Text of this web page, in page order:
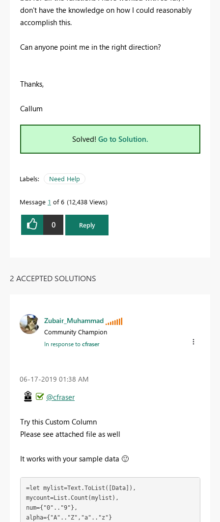
don't have the knowledge on how I could reasonably
accomplish this.
Can anyone point me in the right direction?
Thanks,
Callum
Solved! Go to Solution.
Labels: Need Help
Message 1 of 6 12,438 Views
0 Reply
2 ACCEPTED SOLUTIONS
Zubair_Muhammad
Community Champion
In response tocfraser
‎06-17-2019 01:38 AM
@cfraser
Try this Custom Column
Please see attached file as well
It works with your sample data 🙂
=let mylist=Text.ToList([Data]),
mycount=List.Count(mylist),
num={"0".."9"},
alpha={"A".."Z","a".."z"}
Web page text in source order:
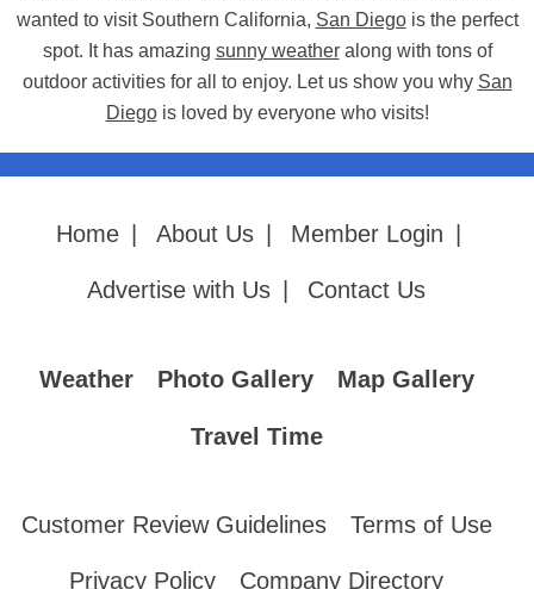
wanted to visit Southern California, San Diegois the perfect
spot. It has amazing sunny weatheralong with tons of
outdoor activities for all to enjoy. Let us show you why San
Diegois loved by everyone who visits!
Home About Us Member Login
Advertise with Us Contact Us
Weather Photo Gallery Map Gallery
Travel Time
Customer Review Guidelines Terms of Use
Privacy Policy Company Directory
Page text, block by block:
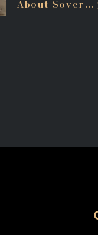
About Sovereign Surfaces
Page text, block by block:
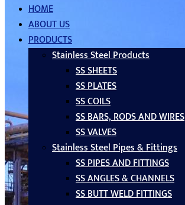
HOME
ABOUT US
PRODUCTS
Stainless Steel Products
SS SHEETS
SS PLATES
SS COILS
SS BARS, RODS AND WIRES
SS VALVES
Stainless Steel Pipes & Fittings
SS PIPES AND FITTINGS
SS ANGLES & CHANNELS
SS BUTT WELD FITTINGS
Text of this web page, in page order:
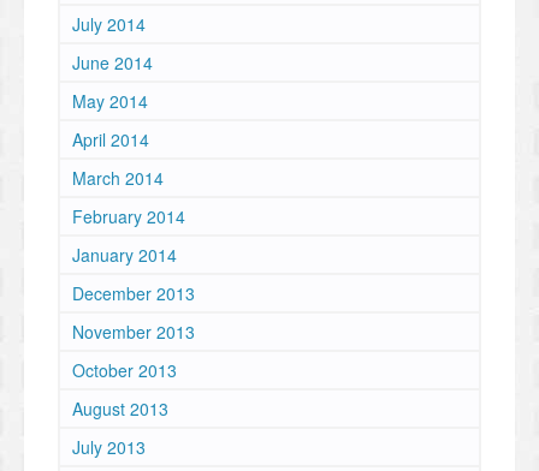
July 2014
June 2014
May 2014
April 2014
March 2014
February 2014
January 2014
December 2013
November 2013
October 2013
August 2013
July 2013
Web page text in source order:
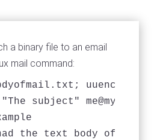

-----

Look over the records above and filter for each line with the word "mylist".

▸ Solution
=let mylist=Text.ToList([Data]),
mycount=List.Count(mylist),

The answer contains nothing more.